### [ACTIVITY]
If a line includes the word "local", it belongs in the count; state the total for the data below and add nothing.
Top of SOURCE RECORDS
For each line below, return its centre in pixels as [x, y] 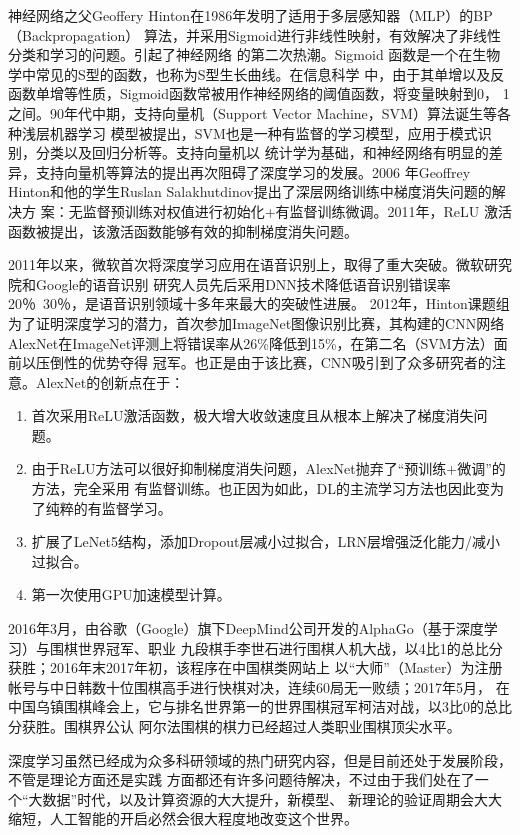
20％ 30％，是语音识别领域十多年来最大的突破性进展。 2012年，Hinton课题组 [259, 303]
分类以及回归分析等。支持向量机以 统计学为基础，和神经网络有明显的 [262, 152]
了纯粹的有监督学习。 [101, 507]
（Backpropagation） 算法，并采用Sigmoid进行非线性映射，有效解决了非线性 [254, 34]
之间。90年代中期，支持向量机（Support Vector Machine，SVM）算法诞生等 [252, 112]
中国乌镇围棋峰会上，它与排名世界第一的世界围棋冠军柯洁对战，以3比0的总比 [260, 706]
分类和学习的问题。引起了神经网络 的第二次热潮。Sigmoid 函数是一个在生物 [254, 54]
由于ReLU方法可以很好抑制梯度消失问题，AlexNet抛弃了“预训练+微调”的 [268, 468]
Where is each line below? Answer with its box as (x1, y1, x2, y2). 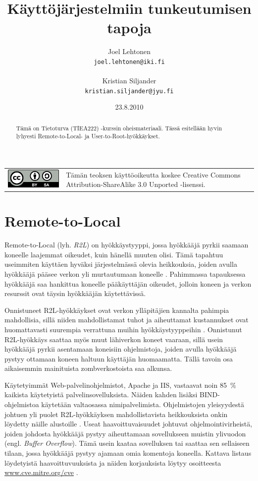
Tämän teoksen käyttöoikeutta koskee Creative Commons (66, 169, 241, 180)
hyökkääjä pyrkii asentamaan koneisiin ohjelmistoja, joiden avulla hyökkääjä (4, 344, 237, 354)
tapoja (107, 17, 152, 38)
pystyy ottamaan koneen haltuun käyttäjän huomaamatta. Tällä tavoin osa (4, 353, 233, 363)
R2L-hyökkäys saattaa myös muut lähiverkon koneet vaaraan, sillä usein (4, 334, 223, 344)
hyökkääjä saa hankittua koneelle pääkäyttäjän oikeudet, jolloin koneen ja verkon (4, 278, 252, 289)
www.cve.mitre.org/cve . (4, 467, 78, 478)
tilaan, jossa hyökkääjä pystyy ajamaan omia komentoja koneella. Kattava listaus (4, 448, 252, 458)
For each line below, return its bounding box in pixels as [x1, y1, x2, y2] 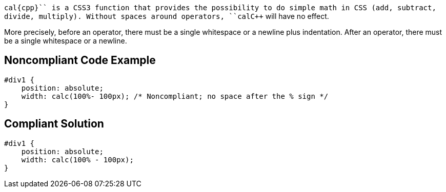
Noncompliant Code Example [4, 54, 156, 67]
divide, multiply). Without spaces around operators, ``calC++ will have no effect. [4, 12, 329, 20]
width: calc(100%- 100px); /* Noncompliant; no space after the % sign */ [21, 92, 329, 100]
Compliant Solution [4, 117, 104, 131]
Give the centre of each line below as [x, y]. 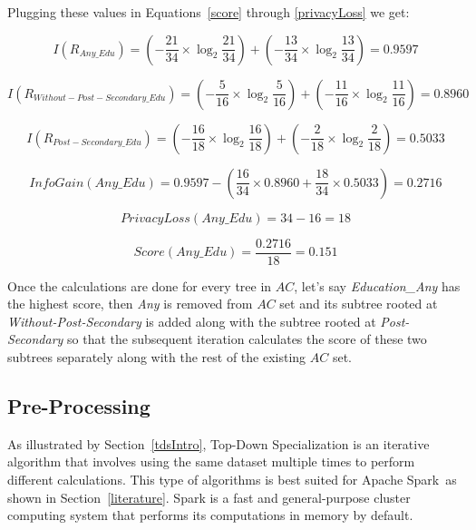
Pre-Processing [79, 406]
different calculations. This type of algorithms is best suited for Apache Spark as [232, 480]
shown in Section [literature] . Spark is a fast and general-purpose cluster [209, 497]
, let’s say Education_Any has [377, 285]
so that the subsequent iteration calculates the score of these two [247, 339]
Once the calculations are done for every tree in [140, 285]
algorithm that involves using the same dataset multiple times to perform [211, 461]
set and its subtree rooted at [359, 304]
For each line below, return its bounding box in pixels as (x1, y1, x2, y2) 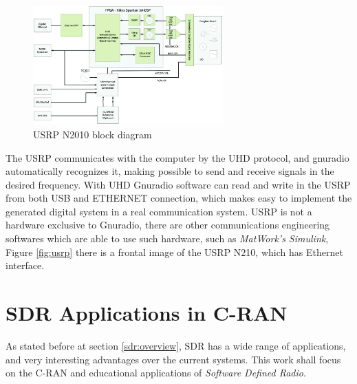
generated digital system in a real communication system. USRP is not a (6, 204, 312, 218)
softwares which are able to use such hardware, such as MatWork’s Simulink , (6, 231, 329, 246)
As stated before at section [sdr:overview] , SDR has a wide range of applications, (6, 338, 346, 352)
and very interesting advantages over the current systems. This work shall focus (6, 352, 341, 366)
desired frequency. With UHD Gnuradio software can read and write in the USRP (6, 177, 351, 191)
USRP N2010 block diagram (33, 127, 152, 141)
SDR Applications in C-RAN (6, 299, 288, 327)
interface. (6, 258, 45, 273)
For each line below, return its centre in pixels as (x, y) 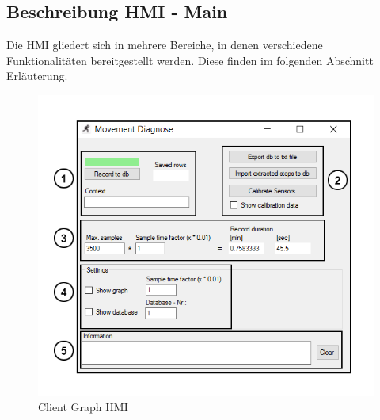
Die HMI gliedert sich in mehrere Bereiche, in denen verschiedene (165, 45)
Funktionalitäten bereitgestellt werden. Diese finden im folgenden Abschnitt (190, 60)
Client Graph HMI (83, 407)
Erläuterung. (37, 76)
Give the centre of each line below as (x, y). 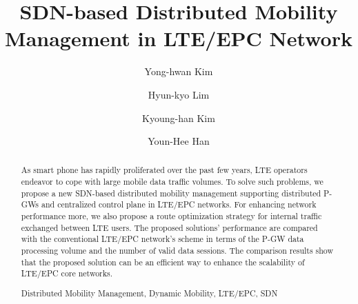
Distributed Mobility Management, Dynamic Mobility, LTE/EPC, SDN (149, 293)
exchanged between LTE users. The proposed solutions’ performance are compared (169, 227)
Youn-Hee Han (179, 141)
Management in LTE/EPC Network (179, 38)
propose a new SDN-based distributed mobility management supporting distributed (171, 193)
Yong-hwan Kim (179, 71)
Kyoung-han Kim (179, 118)
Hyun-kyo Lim (179, 94)
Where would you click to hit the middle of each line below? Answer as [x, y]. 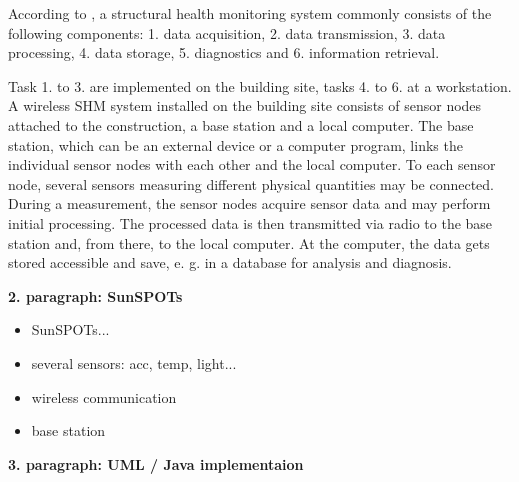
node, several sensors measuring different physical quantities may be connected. [251, 183]
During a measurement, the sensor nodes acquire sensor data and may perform [249, 203]
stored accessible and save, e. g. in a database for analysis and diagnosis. [230, 262]
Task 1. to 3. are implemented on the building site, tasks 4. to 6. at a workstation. [260, 85]
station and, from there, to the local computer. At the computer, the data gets [249, 242]
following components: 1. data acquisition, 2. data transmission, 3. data [227, 32]
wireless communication [104, 396]
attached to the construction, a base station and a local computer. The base [241, 124]
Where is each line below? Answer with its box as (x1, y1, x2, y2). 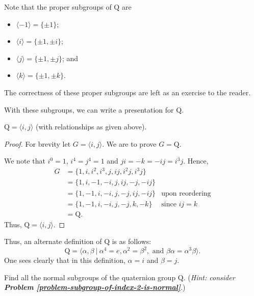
Bottom of SOURCE RECORDS
### [FINAL ANSWER]
2